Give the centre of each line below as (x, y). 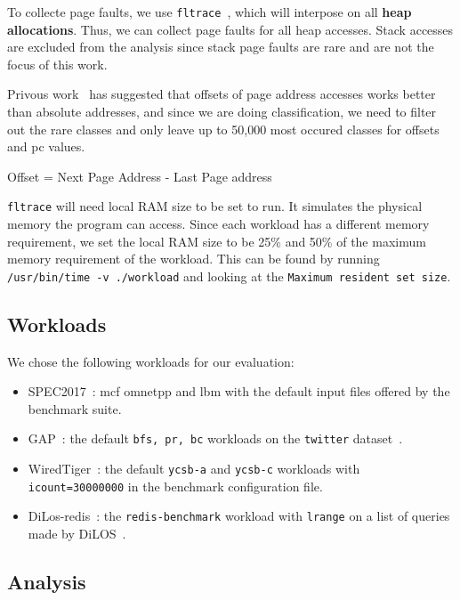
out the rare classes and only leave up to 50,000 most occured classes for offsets (223, 129)
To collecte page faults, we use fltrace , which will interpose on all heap (210, 12)
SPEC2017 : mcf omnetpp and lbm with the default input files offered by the (239, 391)
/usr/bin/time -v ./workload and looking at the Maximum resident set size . (229, 276)
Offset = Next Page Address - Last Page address (140, 176)
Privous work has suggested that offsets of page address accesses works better (222, 94)
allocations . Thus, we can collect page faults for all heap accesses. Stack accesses (230, 29)
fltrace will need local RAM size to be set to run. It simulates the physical (215, 206)
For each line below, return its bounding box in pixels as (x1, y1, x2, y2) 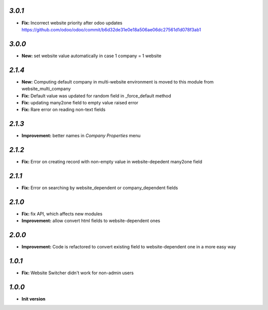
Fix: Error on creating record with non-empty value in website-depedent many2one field (21, 159, 202, 165)
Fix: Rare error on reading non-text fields (21, 107, 106, 113)
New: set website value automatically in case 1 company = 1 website (21, 53, 161, 59)
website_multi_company (21, 86, 71, 92)
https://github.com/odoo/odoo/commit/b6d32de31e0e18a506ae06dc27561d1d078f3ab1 (21, 26, 201, 32)
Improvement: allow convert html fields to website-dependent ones (21, 218, 161, 224)
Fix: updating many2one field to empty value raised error (21, 99, 138, 105)
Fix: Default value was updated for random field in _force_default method (21, 92, 171, 99)
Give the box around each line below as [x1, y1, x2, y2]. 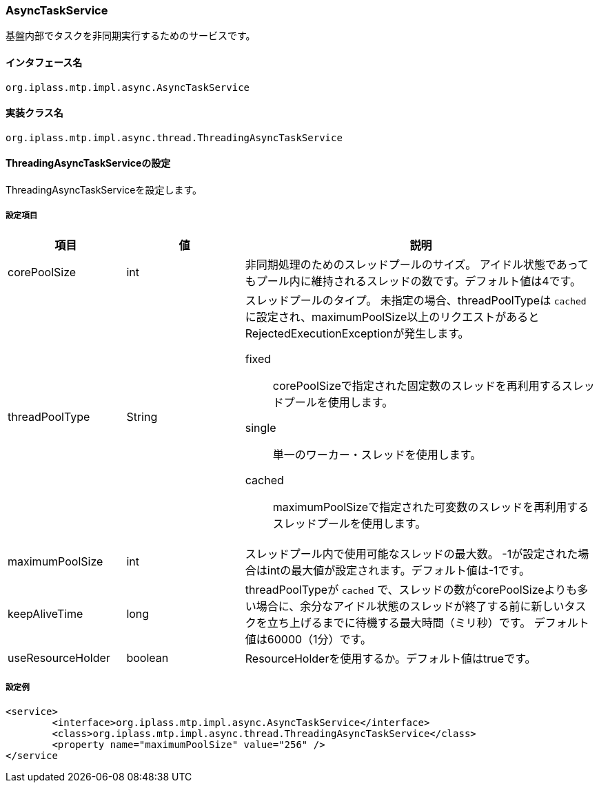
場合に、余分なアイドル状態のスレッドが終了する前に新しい [256, 599, 565, 613]
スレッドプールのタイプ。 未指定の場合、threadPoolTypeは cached [245, 293, 587, 307]
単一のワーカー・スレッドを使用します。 [272, 447, 482, 462]
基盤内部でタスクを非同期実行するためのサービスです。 [6, 30, 256, 42]
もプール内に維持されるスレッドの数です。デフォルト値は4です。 [245, 273, 581, 288]
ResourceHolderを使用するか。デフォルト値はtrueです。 [245, 651, 536, 665]
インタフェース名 [6, 56, 83, 68]
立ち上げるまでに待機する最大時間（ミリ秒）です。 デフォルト [267, 615, 589, 630]
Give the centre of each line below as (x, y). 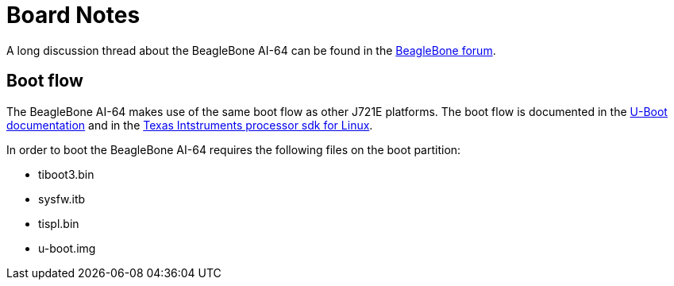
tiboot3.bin (66, 174)
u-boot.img (67, 248)
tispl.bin (59, 223)
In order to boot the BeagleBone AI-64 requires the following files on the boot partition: (234, 149)
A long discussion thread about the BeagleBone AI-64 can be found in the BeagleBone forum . (251, 50)
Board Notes (73, 15)
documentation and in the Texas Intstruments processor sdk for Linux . (190, 125)
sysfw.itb (62, 199)
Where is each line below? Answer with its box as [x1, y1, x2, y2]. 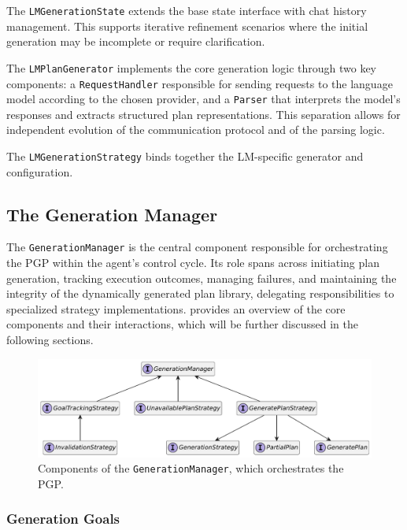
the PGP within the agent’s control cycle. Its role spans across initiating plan [6, 254, 379, 271]
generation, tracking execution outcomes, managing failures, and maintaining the [6, 269, 397, 286]
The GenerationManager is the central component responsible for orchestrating [6, 239, 388, 255]
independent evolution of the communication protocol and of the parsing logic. [6, 121, 385, 138]
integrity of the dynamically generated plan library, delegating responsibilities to [6, 285, 394, 302]
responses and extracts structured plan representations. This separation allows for [6, 106, 401, 122]
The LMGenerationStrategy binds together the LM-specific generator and [6, 148, 364, 164]
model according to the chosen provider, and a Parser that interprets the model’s [6, 91, 401, 107]
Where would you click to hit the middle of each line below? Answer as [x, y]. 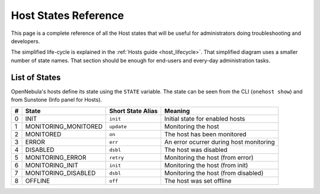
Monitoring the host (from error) [209, 158]
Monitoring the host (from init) [206, 166]
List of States [36, 77]
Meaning [177, 111]
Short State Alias [134, 111]
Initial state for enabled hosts [205, 119]
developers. [25, 41]
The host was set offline [198, 181]
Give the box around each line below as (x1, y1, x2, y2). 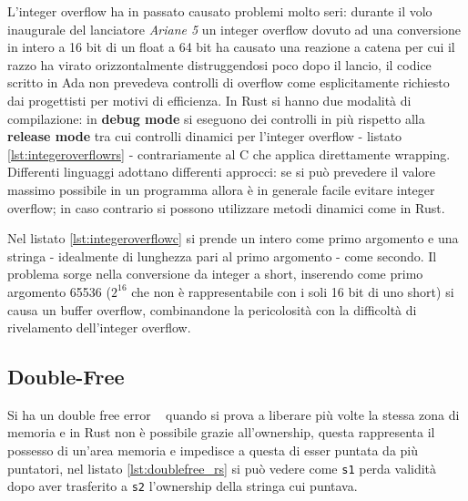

*****

◆ **WHAT TO DO**: All that is wanted is the run of lines from the start of the material through the line that holds "fltrace will need", retyped exactly, with no pictures.

◆ **RESULT OF THE EXERCISE**:
Give the centre of each line below as (x, y). 
out the rare classes and only leave up to 50,000 most occured classes for offsets (223, 129)
To collecte page faults, we use fltrace , which will interpose on all heap (210, 12)
SPEC2017 : mcf omnetpp and lbm with the default input files offered by the (239, 391)
/usr/bin/time -v ./workload and looking at the Maximum resident set size . (229, 276)
Offset = Next Page Address - Last Page address (140, 176)
Privous work has suggested that offsets of page address accesses works better (222, 94)
allocations . Thus, we can collect page faults for all heap accesses. Stack accesses (230, 29)
fltrace will need local RAM size to be set to run. It simulates the physical (215, 206)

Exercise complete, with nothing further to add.